- Problem to solve
Repeat the data below in full. Pictures must not be part of the copy.

- Dataset records
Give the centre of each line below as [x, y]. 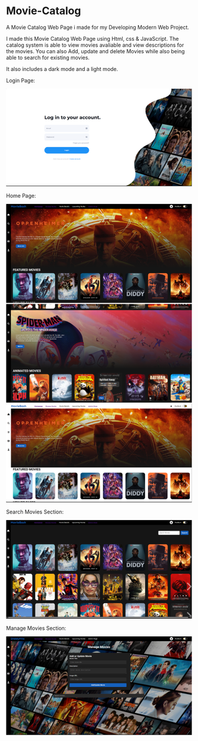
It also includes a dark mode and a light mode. [62, 69]
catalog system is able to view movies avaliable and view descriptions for [95, 45]
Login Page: [21, 80]
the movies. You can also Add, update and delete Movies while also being [95, 51]
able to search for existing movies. [48, 57]
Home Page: [21, 196]
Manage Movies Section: [36, 628]
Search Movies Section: [35, 512]
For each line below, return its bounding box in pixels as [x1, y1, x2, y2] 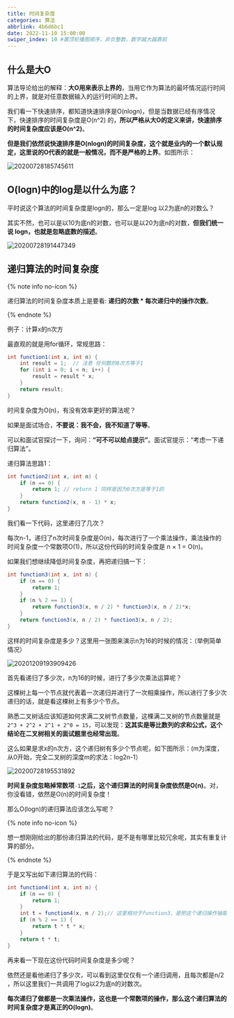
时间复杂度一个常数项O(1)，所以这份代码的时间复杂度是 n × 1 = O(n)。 [7, 542, 207, 551]
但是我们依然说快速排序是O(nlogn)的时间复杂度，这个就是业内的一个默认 [7, 139, 217, 147]
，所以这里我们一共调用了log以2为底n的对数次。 [7, 979, 146, 987]
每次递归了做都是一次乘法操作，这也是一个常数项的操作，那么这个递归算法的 [7, 994, 227, 1003]
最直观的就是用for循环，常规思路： [7, 340, 107, 348]
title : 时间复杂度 [7, 10, 56, 17]
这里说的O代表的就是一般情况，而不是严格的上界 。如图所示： [19, 148, 195, 156]
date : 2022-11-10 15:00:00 [7, 29, 86, 37]

- Answer box
Give the centre of each line below as [x, y]. 
It also includes a dark mode and a light mode. [62, 69]
catalog system is able to view movies avaliable and view descriptions for [95, 45]
Login Page: [21, 80]
the movies. You can also Add, update and delete Movies while also being [95, 51]
able to search for existing movies. [48, 57]
Home Page: [21, 196]
Manage Movies Section: [36, 628]
Search Movies Section: [35, 512]
For each line below, return its bounding box in pixels as [x1, y1, x2, y2] 
时间复杂度一个常数项O(1)，所以这份代码的时间复杂度是 n × 1 = O(n)。 [7, 542, 207, 551]
但是我们依然说快速排序是O(nlogn)的时间复杂度，这个就是业内的一个默认 [7, 139, 217, 147]
，所以这里我们一共调用了log以2为底n的对数次。 [7, 979, 146, 987]
每次递归了做都是一次乘法操作，这也是一个常数项的操作，那么这个递归算法的 [7, 994, 227, 1003]
最直观的就是用for循环，常规思路： [7, 340, 107, 348]
title : 时间复杂度 [7, 10, 56, 17]
这里说的O代表的就是一般情况，而不是严格的上界 。如图所示： [19, 148, 195, 156]
date : 2022-11-10 15:00:00 [7, 29, 86, 37]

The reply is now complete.